• Task directions:
If a record holds a picture, skip the picture but print everything else exactly.
+---+
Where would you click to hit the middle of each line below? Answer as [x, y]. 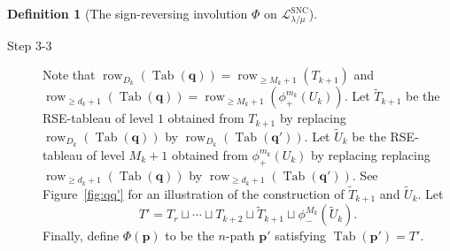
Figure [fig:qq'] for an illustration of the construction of [194, 193]
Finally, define [81, 236]
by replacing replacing [371, 154]
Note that [69, 75]
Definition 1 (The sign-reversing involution [128, 13]
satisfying [300, 236]
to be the [190, 236]
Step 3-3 [30, 45]
+---+
• Result:
Where would you click to hit the middle of each line below? Answer as [x, y]. 
Figure [fig:qq'] for an illustration of the construction of [194, 193]
Finally, define [81, 236]
by replacing replacing [371, 154]
Note that [69, 75]
Definition 1 (The sign-reversing involution [128, 13]
satisfying [300, 236]
to be the [190, 236]
Step 3-3 [30, 45]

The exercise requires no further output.